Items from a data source
+---+
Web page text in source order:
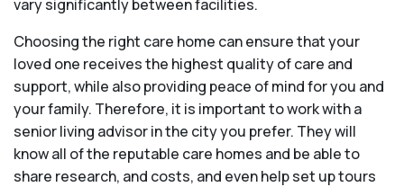
vary significantly between facilities.
Choosing the right care home can ensure that your
loved one receives the highest quality of care and
support, while also providing peace of mind for you and
your family. Therefore, it is important to work with a
senior living advisor in the city you prefer. They will
know all of the reputable care homes and be able to
share research, and costs, and even help set up tours
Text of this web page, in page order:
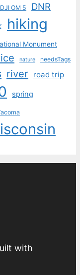
DJI OM 5 DNR
hiking
Monument
nature needsTags
river road trip
spring
with
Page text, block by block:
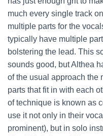
much every single track
multiple parts for the
typically have multiple
bolstering the lead. This
sounds good, but Althea
of the usual approach the
parts that fit in with each
of technique is known as
use it not only in their
prominent), but in solo
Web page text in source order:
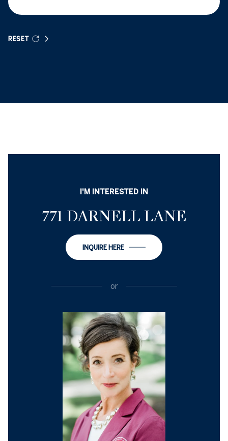
RESET
I'M INTERESTED IN
771 DARNELL LANE
INQUIRE HERE
or
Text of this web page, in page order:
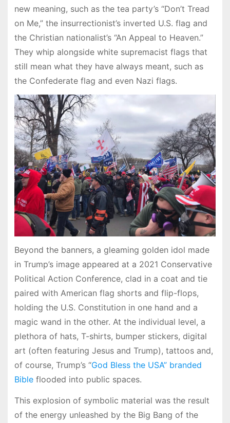
new meaning, such as the tea party’s “Don’t Tread
on Me,” the insurrectionist’s inverted U.S. flag and
the Christian nationalist’s “An Appeal to Heaven.”
They whip alongside white supremacist flags that
still mean what they have always meant, such as
the Confederate flag and even Nazi flags.
Beyond the banners, a gleaming golden idol made
in Trump’s image appeared at a 2021 Conservative
Political Action Conference, clad in a coat and tie
paired with American flag shorts and flip-flops,
holding the U.S. Constitution in one hand and a
magic wand in the other. At the individual level, a
plethora of hats, T-shirts, bumper stickers, digital
art (often featuring Jesus and Trump), tattoos and,
of course, Trump’s “God Bless the USA” branded
Bibleflooded into public spaces.
This explosion of symbolic material was the result
of the energy unleashed by the Big Bang of the
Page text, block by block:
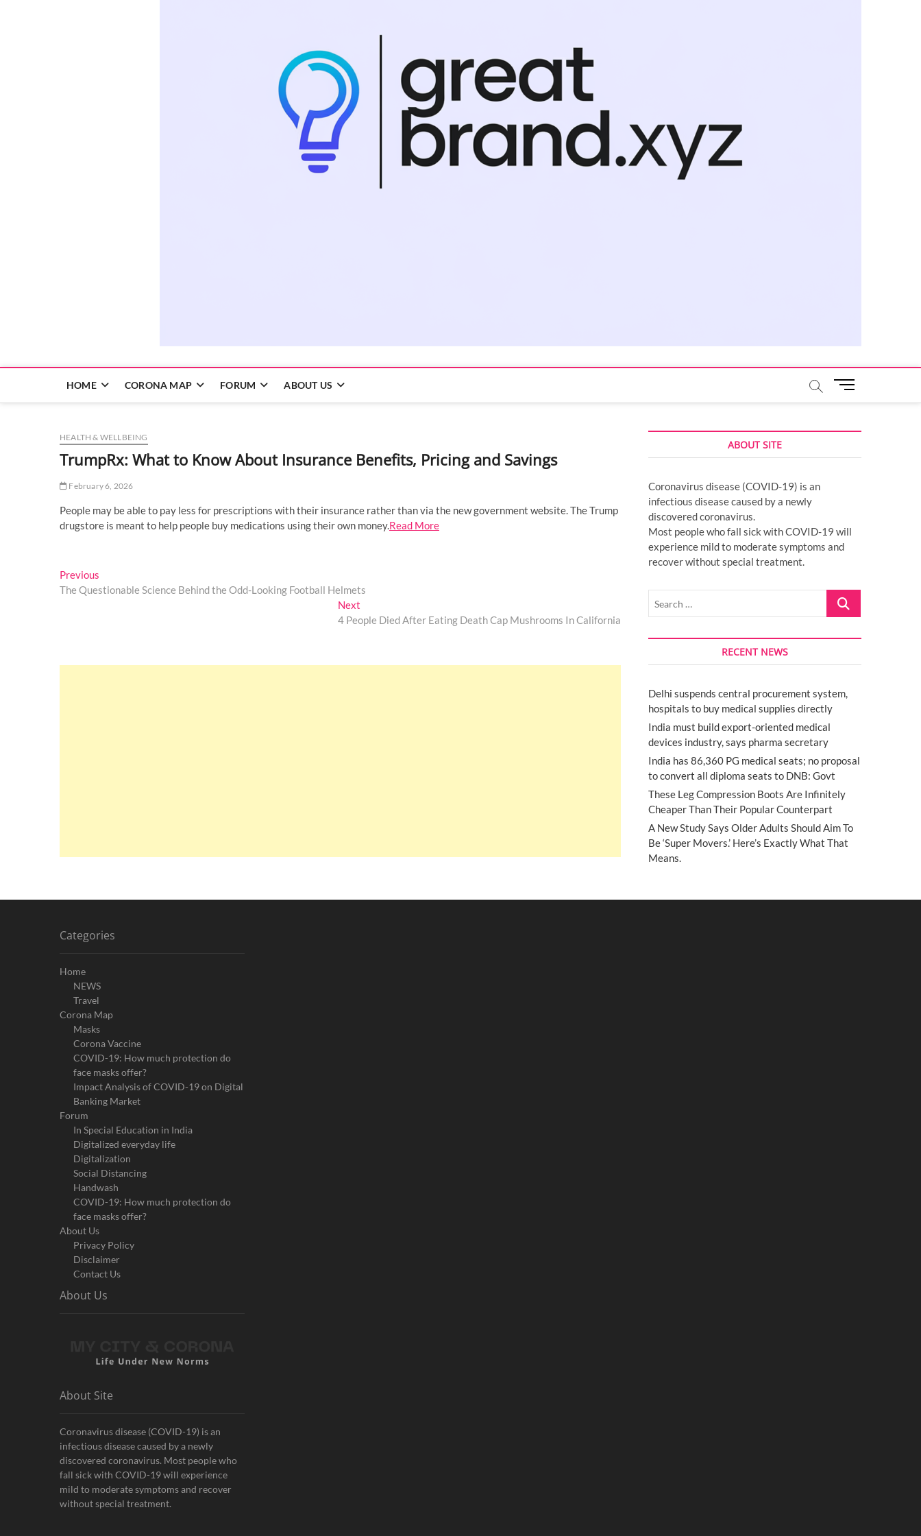
HOME CORONA MAP FORUM ABOUT US
M
u
u
HEALTH & WELLBEING
TrumpRx: What to Know About Insurance Benefits, Pricing and Savings
February 6, 2026
People may be able to pay less for prescriptions with their insurance rather than via the new government website. The Trump
drugstore is meant to help people buy medications using their own money.Read More
Post
navigation
Previous
post:
The Questionable Science Behind the Odd-Looking Football Helmets
Next
post:
4 People Died After Eating Death Cap Mushrooms In California
ABOUT SITE
Coronavirus disease (COVID-19) is an
infectious disease caused by a newly
discovered coronavirus.
Most people who fall sick with COVID-19 will
experience mild to moderate symptoms and
recover without special treatment.
Search
RECENT NEWS
Delhi suspends central procurement system,
hospitals to buy medical supplies directly
India must build export-oriented medical
devices industry, says pharma secretary
India has 86,360 PG medical seats; no proposal
to convert all diploma seats to DNB: Govt
These Leg Compression Boots Are Infinitely
Cheaper Than Their Popular Counterpart
A New Study Says Older Adults Should Aim To
Be ‘Super Movers.’ Here’s Exactly What That
Means.
Categories
Home
NEWS
Travel
Corona Map
Masks
Corona Vaccine
COVID-19: How much protection do
face masks offer?
Impact Analysis of COVID-19 on Digital
Banking Market
Forum
In Special Education in India
Digitalized everyday life
Digitalization
Social Distancing
Handwash
COVID-19: How much protection do
face masks offer?
About Us
Privacy Policy
Disclaimer
Contact Us
About Us
About Site
Coronavirus disease (COVID-19) is an
infectious disease caused by a newly
discovered coronavirus. Most people who
fall sick with COVID-19 will experience
mild to moderate symptoms and recover
without special treatment.
+---+
**What you are asked to do**: Wherever the string "parts" appears in a line of the records, copy that line.

**Exercise result**:
multiple parts for the
parts that fit in with each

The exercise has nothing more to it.